### WORK TASK:
The expected output is exactly the lines below, starting at the line with "formula effortlessly removes" and ending at the line with "Face Light Oil", both included; no other line belongs in it.

= = = = = = =

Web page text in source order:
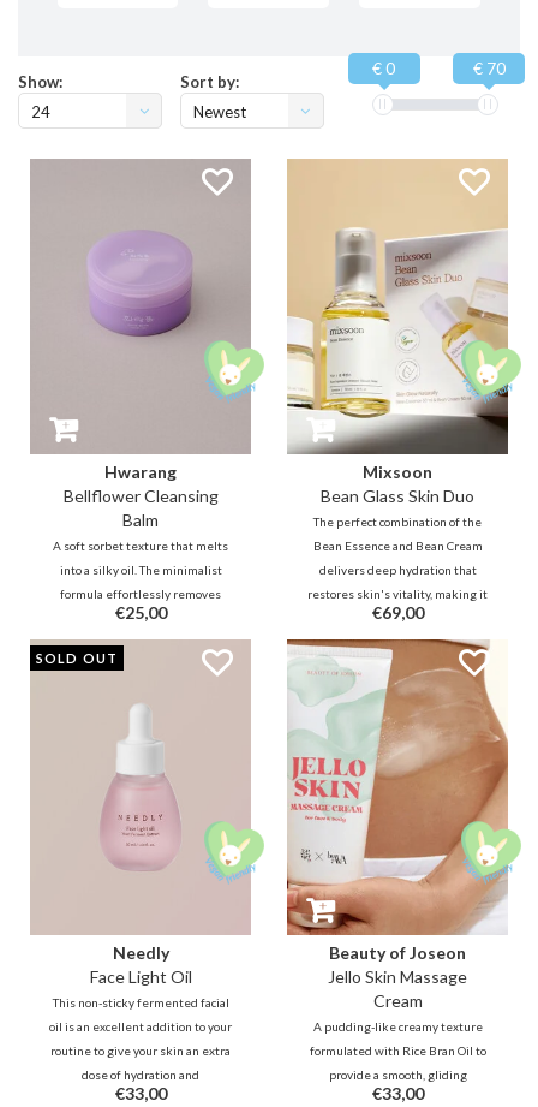
Show:
24
Sort by:
Newest
€ 0 € 70
Hwarang
Bellflower Cleansing
Balm
A soft sorbet texture that melts
into a silky oil. The minimalist
formula effortlessly removes
makeup and impurities. Thanks
to bellflower extract and
guaiazulene, it soothes and
residue.
€25,00
Mixsoon
Bean Glass Skin Duo
The perfect combination of the
Bean Essence and Bean Cream
delivers deep hydration that
restores skin's vitality, making it
feel nourished and rejuvenated.
The essence has a natto-like
texture and the butter-like cream
intensely provide glass skin!
€69,00
SOLD OUT
Needly
Face Light Oil
This non-sticky fermented facial
oil is an excellent addition to your
routine to give your skin an extra
dose of hydration and
nourishment from within. The oil
€33,00
Beauty of Joseon
Jello Skin Massage
Cream
A pudding-like creamy texture
formulated with Rice Bran Oil to
provide a smooth, gliding
massaging sensation. Release
€33,00
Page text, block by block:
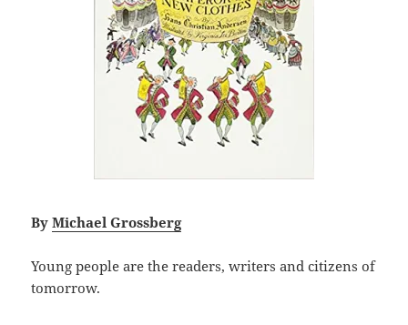
ByMichael Grossberg
Young people are the readers, writers and citizens of
tomorrow.

= = = = = = =

### EXERCISE OUTPUT:
formula effortlessly removes
makeup and impurities. Thanks
to bellflower extract and
guaiazulene, it soothes and
residue.
€25,00
Mixsoon
Bean Glass Skin Duo
The perfect combination of the
Bean Essence and Bean Cream
delivers deep hydration that
restores skin's vitality, making it
feel nourished and rejuvenated.
The essence has a natto-like
texture and the butter-like cream
intensely provide glass skin!
€69,00
SOLD OUT
Needly
Face Light Oil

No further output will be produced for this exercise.